I get an error when attempting to issue a credential from the Lifecycle page of the operator console: Certificate enrollment failed. Key does not exist. [OS error: 8009000d]. How can this be resolved?

This usually occurs if the Enrollment Agent (EA) for the operator who is issuing the card is not configured/available on the system. You can check that a valid EA certificate is installed from the Options – Connections page and click the Edit button for the CA connection that you use. Then you should check from the Enrollment Agent section that an EA is configured for use.

It is recommended to configure the EA to sign server side. See the article Configure Server-side EA Signing MS CA for details on how to configure in this way.

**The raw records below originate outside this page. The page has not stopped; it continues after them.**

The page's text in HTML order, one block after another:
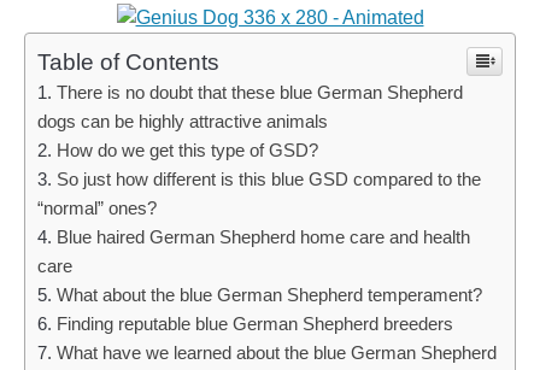
Table of Contents
There is no doubt that these blue German Shepherd
dogs can be highly attractive animals
How do we get this type of GSD?
So just how different is this blue GSD compared to the
“normal” ones?
Blue haired German Shepherd home care and health
care
What about the blue German Shepherd temperament?
Finding reputable blue German Shepherd breeders
What have we learned about the blue German Shepherd
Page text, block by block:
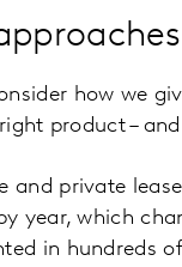
how we
product –
and private
year, which
in hundreds
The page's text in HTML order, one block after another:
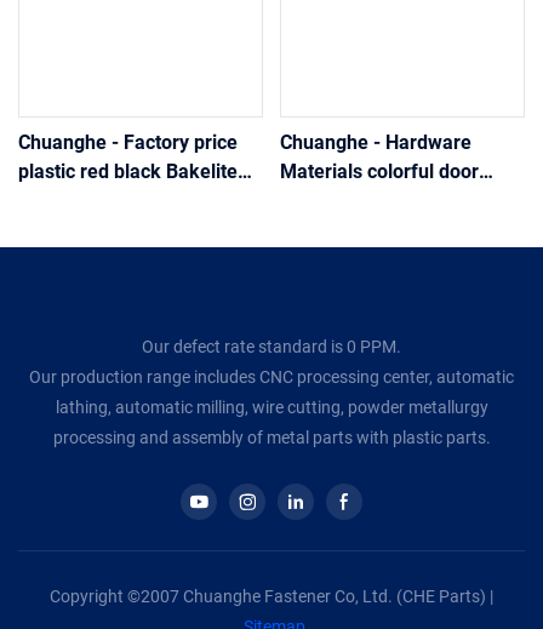
Chuanghe - Factory price
plastic red black Bakelite
Chuanghe - Hardware
Materials colorful door
Our defect rate standard is 0 PPM.
Our production range includes CNC processing center, automatic
lathing, automatic milling, wire cutting, powder metallurgy
processing and assembly of metal parts with plastic parts.
Copyright ©2007 Chuanghe Fastener Co, Ltd. (CHE Parts) |
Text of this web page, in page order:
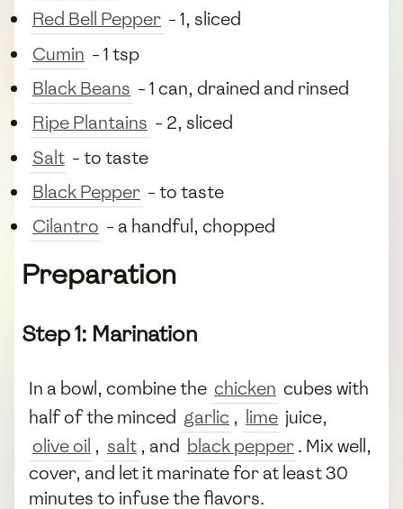
Red Bell Pepper - 1, sliced
Cumin - 1 tsp
Black Beans - 1 can, drained and rinsed
Ripe Plantains - 2, sliced
Salt - to taste
Black Pepper - to taste
Cilantro - a handful, chopped
Preparation
Step 1: Marination
In a bowl, combine the chicken cubes with
half of the minced garlic , lime juice,
olive oil , salt , and black pepper. Mix well,
cover, and let it marinate for at least 30
minutes to infuse the flavors.
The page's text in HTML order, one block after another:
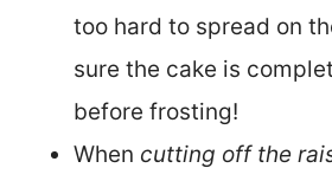
too hard to spread on
sure the cake is
before frosting!
When cutting off the
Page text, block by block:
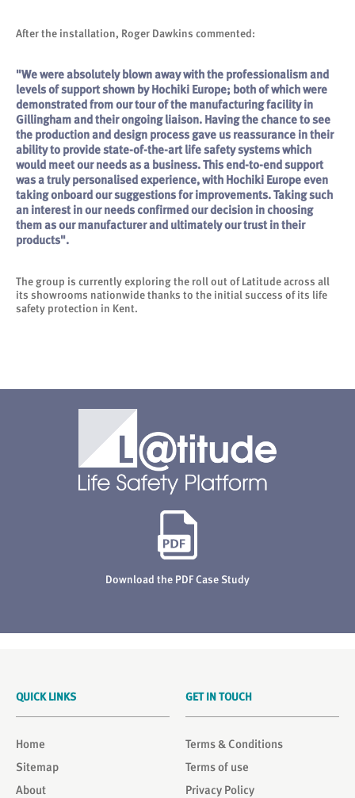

I get an error when attempting to issue a smart card from the Lifecycle page or from the My Smartcard application: Error Verifying Request Signature or Signing Certificate. A required certificate is not within its validity period when verifying against the current system clock or the timestamp in the signed file. This error also occurs when trying to re-issue a certificate from the Operator console or using the vSEC:CMS User application. How can this be resolved?

This usually occurs when a MS certificate services CA is used and the Enrollment Agent (EA) certificate, that is used when issuing on behalf-of, has expired. It will be necessary to issue a new EA as it is not possible to renew a certificate from the MS certificate services CA when it has already expired. See the article Update Enrollment Agent Certificate for details on this.

It is recommended to configure the EA to sign server side. See the article Configure Server-side EA Signing MS CA for details on how to configure in this way.

I get an error when attempting to log onto the Operator console or perform any operation with the vSEC:CMS User application: User Identity cannot be verified - Please contact your IT Administrator! [OS error: 80030103] Failed to save updated session information. How can this be resolved? 

This can occur if the disk space on the vSEC:CMS server is full OR the vSEC:CMS service is not able to write to the SQL database if this is used. In either case you should check the disk space on the server where vSEC:CMS is installed and check your SQL database if the vSEC:CMS is configured to use MS SQL.